Don’t you think every kitten figures out how to get down whether or not you ever show up?


It never seemed like Whit Stillman was going to be prolific. There were four years between his 1990 debut Metropolitan and the largely forgotten follow-up Barcelona and then another four years before his third film, 1998’s The Last Days of Disco. The length of time wasn’t especially surprising either, given the intricate cascades of dialogue that he wrote. It was easy to imagine him hunched over a typewriter or notepad (there are enough vestiges of old-fashioned sensibility in his work that’s it hard to picture him working with anything as garish as a computer), honing each line of dialogue until it clicks into place like a perfectly line-up Lego. Still, he was a regular enough worker that it wasn’t at all expected that it would be over a decade before his next film. And now that Damsels in Distress is here, it has the odd quality of seeming to emanate from a creator whose sense of filmmaking is the shadow of a memory. It’s a little tentative, a little haphazard and, in the closing scenes, charges forward with a a disregard for expectations or, really, rules and conventions of any kind. The fascinating thing is that the looser and goofier it gets, the better it gets.

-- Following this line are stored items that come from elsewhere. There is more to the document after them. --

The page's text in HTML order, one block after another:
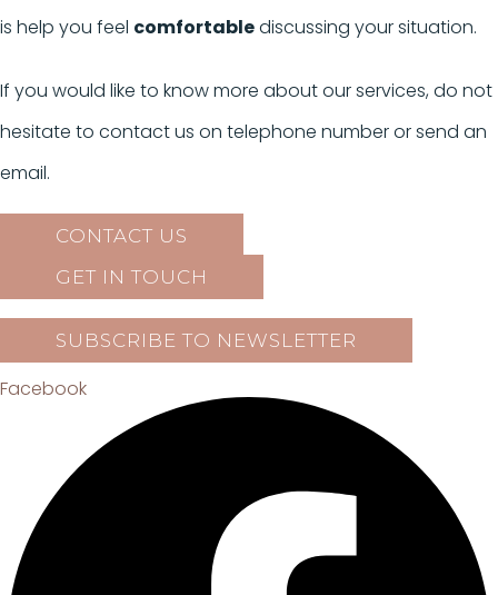
is help you feel comfortablediscussing your situation.
If you would like to know more about our services, do not
hesitate to contact us on telephone number or send an
email.
CONTACT US
GET IN TOUCH
SUBSCRIBE TO NEWSLETTER
Facebook
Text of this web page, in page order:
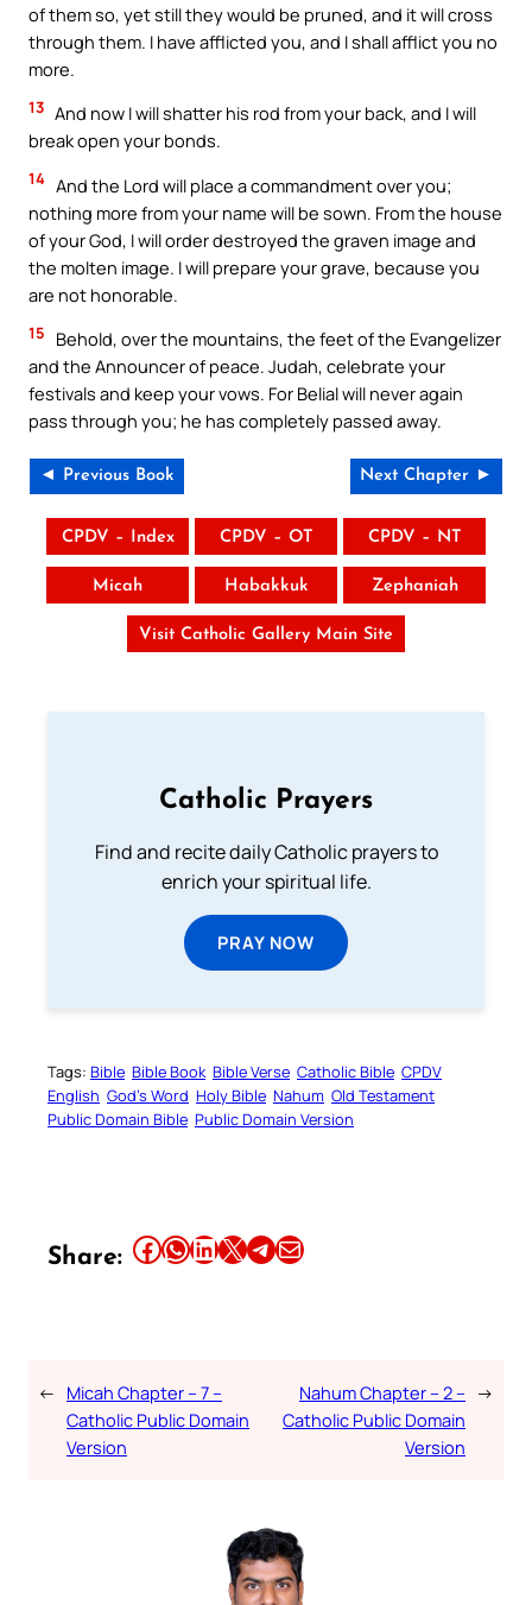
of them so, yet still they would be pruned, and it will cross
through them. I have afflicted you, and I shall afflict you no
more.
13 And now I will shatter his rod from your back, and I will
break open your bonds.
14 And the Lord will place a commandment over you;
nothing more from your name will be sown. From the house
of your God, I will order destroyed the graven image and
the molten image. I will prepare your grave, because you
are not honorable.
15
Behold, over the mountains, the feet of the Evangelizer
and the Announcer of peace. Judah, celebrate your
festivals and keep your vows. For Belial will never again
pass through you; he has completely passed away.
◄ Previous Book Next Chapter ►
CPDV – Index CPDV – OT CPDV – NT
Micah Habakkuk Zephaniah
Visit Catholic Gallery Main Site
Catholic Prayers
Find and recite daily Catholic prayers to
enrich your spiritual life.
PRAY NOW
Tags: Bible Bible Book Bible Verse Catholic Bible CPDV
English God’s Word Holy Bible Nahum Old Testament
Public Domain Bible Public Domain Version
Share: Share this article on Facebook Share this article on WhatsApp Share this article on LinkedIn Share this article on X Share this article on TelegramEmail this Article
← Micah Chapter – 7 –
Catholic Public Domain
Version
Nahum Chapter – 2 –
Catholic Public Domain
Version
→

At this rate, it might be nice for Stillman to take even more time off between films, letting him get a little more lost.

As it starts, the film clearly adheres to Stillman’s established style. Set at a posh college, the story follows a trio of young women, led by a placidly certain blonde played by Greta Gerwig, who adopt a new transfer student played by Analeigh Tipton, ostensibly to guide her through the treacherous social terrain of the campus. It’s really a manner of asserting their own authority, of course, playing up their erudite, undervalued approach to the world. This is the same sort of quaint satire that defined Stillman’s earlier work, with overdressed young people having pithy, complicated conversations colored with a mild disdain over a corroding culture. Stillman is tweaking the self-satisfaction of his characters, even as his loving attention to verbal details also hints at a certain amount of envy.

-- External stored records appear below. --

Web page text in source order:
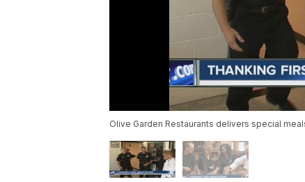
Olive Garden Restaurants delivers special
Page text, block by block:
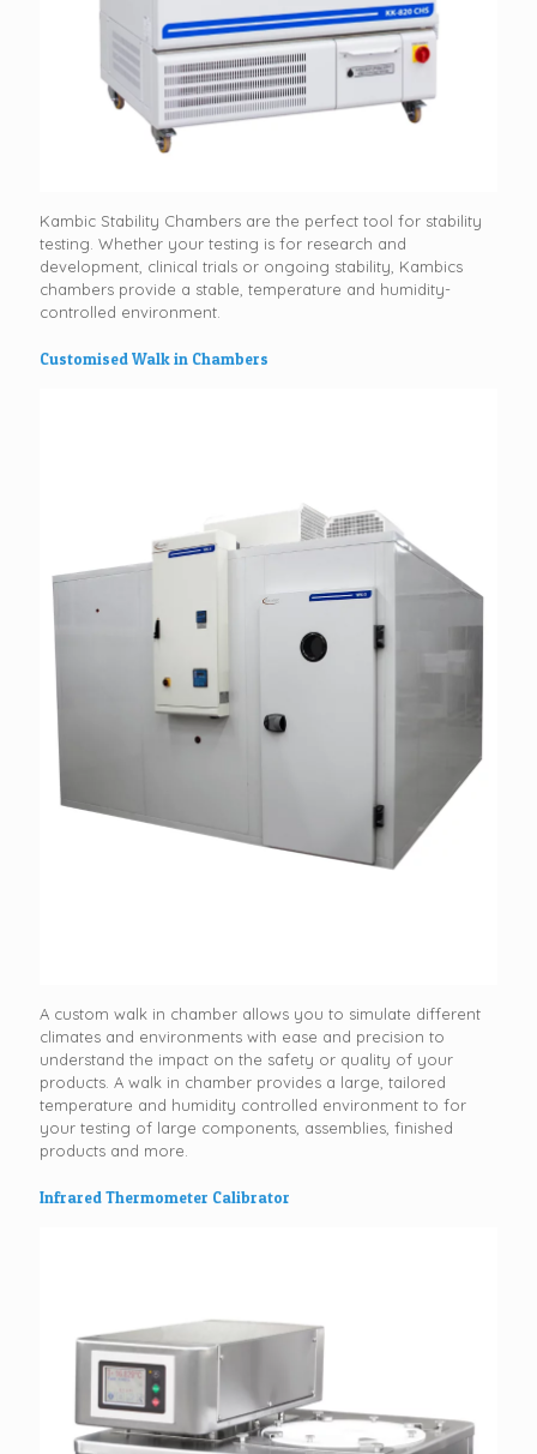
Kambic Stability Chambers are the perfect tool for stability
testing. Whether your testing is for research and
development, clinical trials or ongoing stability, Kambics
chambers provide a stable, temperature and humidity-
controlled environment.
Customised Walk in Chambers
A custom walk in chamber allows you to simulate different
climates and environments with ease and precision to
understand the impact on the safety or quality of your
products. A walk in chamber provides a large, tailored
temperature and humidity controlled environment to for
your testing of large components, assemblies, finished
products and more.
Infrared Thermometer Calibrator
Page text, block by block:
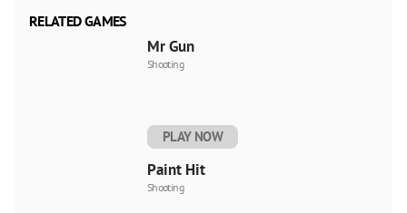
RELATED GAMES
Mr Gun
Shooting
PLAY NOW
Paint Hit
Shooting
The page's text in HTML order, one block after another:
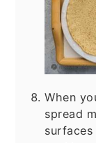
When
spread
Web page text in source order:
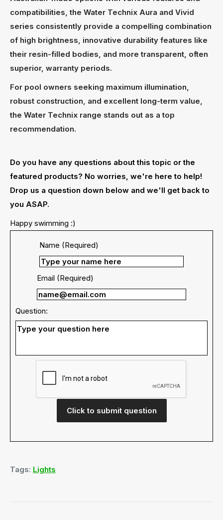
compatibilities, the Water Technix Aura and Vivid
series consistently provide a compelling combination
of high brightness, innovative durability features like
their resin-filled bodies, and more transparent, often
superior, warranty periods.
For pool owners seeking maximum illumination,
robust construction, and excellent long-term value,
the Water Technix range stands out as a top
recommendation.
Do you have any questions about this topic or the
featured products? No worries, we're here to help!
Drop us a question down below and we'll get back to
you ASAP.
Happy swimming :)
Name (Required)
Email (Required)
Question:
Click to submit question
Tags: Lights

It can seem a little stiff, which is the eternal challenge Stillman faces with his style. With their nuggets of outdated jargon and crisp elocution, it can be hard to accept them as living, thinking beings. Arguably, The Last Days of Disco is Stillman’s only film that largely avoids this problem, in part because moving his plot through decadent clubs naturally loosened Stillman up, and in part because lead actress Chloë Sevigny couldn’t give into being overly formal if she tried. By contrast, Gerwig, a resonantly natural actress, sometimes seems confined by the language, as if she’s afraid she might disrupt a fragile vase if she speaks the ornate words with too much feeling. That suits the character somewhat, but it also chills the narrative arc of the film. There are grand, youthful emotions at play, but it sometimes comes across like the most refined of drawing room dramas.

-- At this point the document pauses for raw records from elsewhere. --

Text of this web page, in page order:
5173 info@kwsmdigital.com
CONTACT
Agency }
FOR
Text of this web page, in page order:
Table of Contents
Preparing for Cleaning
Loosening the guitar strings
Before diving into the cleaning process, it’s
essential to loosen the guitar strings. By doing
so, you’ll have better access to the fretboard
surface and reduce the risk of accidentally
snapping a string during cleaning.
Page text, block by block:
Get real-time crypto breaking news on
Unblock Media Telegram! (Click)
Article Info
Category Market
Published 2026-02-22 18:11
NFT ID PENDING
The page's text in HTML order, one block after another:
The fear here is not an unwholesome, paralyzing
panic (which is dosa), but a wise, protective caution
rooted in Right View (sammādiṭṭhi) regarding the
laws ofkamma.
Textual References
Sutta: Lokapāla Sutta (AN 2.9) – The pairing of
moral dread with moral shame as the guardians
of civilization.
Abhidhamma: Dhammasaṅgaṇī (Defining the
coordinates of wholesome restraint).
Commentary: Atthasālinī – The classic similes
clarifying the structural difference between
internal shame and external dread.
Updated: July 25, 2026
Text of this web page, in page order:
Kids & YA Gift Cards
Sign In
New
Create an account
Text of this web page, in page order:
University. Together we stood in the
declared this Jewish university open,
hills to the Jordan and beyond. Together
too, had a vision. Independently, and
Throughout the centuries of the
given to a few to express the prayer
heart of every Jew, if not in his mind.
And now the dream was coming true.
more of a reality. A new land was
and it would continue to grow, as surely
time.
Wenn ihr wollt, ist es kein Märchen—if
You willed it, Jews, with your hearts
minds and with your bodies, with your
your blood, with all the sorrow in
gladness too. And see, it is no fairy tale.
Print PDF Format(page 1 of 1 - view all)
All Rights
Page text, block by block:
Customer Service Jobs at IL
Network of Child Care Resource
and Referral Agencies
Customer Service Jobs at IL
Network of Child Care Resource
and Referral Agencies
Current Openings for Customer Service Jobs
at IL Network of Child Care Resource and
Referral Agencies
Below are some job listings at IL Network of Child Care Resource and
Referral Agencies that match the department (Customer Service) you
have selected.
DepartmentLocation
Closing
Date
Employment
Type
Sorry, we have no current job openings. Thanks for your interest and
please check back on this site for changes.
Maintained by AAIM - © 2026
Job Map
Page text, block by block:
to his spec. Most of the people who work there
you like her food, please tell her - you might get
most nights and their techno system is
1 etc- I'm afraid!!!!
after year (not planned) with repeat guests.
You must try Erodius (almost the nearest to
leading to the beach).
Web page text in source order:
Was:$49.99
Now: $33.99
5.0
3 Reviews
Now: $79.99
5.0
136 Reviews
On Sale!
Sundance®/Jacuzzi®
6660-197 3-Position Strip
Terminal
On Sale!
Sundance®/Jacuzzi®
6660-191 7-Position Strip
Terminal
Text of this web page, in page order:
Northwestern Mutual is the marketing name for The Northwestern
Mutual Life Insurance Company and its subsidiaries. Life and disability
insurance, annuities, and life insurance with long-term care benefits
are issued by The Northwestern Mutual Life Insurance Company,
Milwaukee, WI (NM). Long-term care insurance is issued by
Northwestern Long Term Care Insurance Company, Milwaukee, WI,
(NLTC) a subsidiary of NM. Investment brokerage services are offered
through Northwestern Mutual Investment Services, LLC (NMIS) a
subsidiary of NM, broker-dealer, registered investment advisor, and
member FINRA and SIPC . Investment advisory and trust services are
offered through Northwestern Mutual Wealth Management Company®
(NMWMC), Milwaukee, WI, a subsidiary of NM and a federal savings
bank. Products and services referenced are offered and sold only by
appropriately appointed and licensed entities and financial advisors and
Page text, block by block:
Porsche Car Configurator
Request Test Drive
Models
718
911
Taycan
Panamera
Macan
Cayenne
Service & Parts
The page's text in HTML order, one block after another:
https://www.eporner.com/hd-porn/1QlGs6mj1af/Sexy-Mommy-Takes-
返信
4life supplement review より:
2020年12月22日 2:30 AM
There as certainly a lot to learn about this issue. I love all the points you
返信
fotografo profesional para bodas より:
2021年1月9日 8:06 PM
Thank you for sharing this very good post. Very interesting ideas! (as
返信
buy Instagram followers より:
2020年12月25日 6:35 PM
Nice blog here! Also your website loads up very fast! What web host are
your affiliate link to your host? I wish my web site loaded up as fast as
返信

A curious thing happens as the film progresses, though. The formality starts to sag in on itself and odd details emerge, beginning with a building on campus that’s especially prone to students hurling themselves from the uppermost floor in suicidal despair. But since that uppermost floor is only the second, they’re left fully alive and conscious, with maybe a broken ankle to show for their dramatic gesture. This is the stuff of Thomas Pynchon or early Don DeLillo, not a swell like Stillman. The unexpected continues with musical numbers, including one that plays over the closing credits that takes on a pleasing meta charge, providing Gerwig’s character with a specific victory that otherwise eludes her in the pure fiction of the film. These pieces exist so far apart from Stillman’s tenets that could be gleaned from his earlier films that their downright jarring, and, in being that, absolutely thrilling. Generally nice as it is in theory to welcome Stillman back with Damsels in Distress, it’s most promising when it begins to seem like the crisp suit of his storytelling is starting to grow a little frayed and the buttons are coming undone.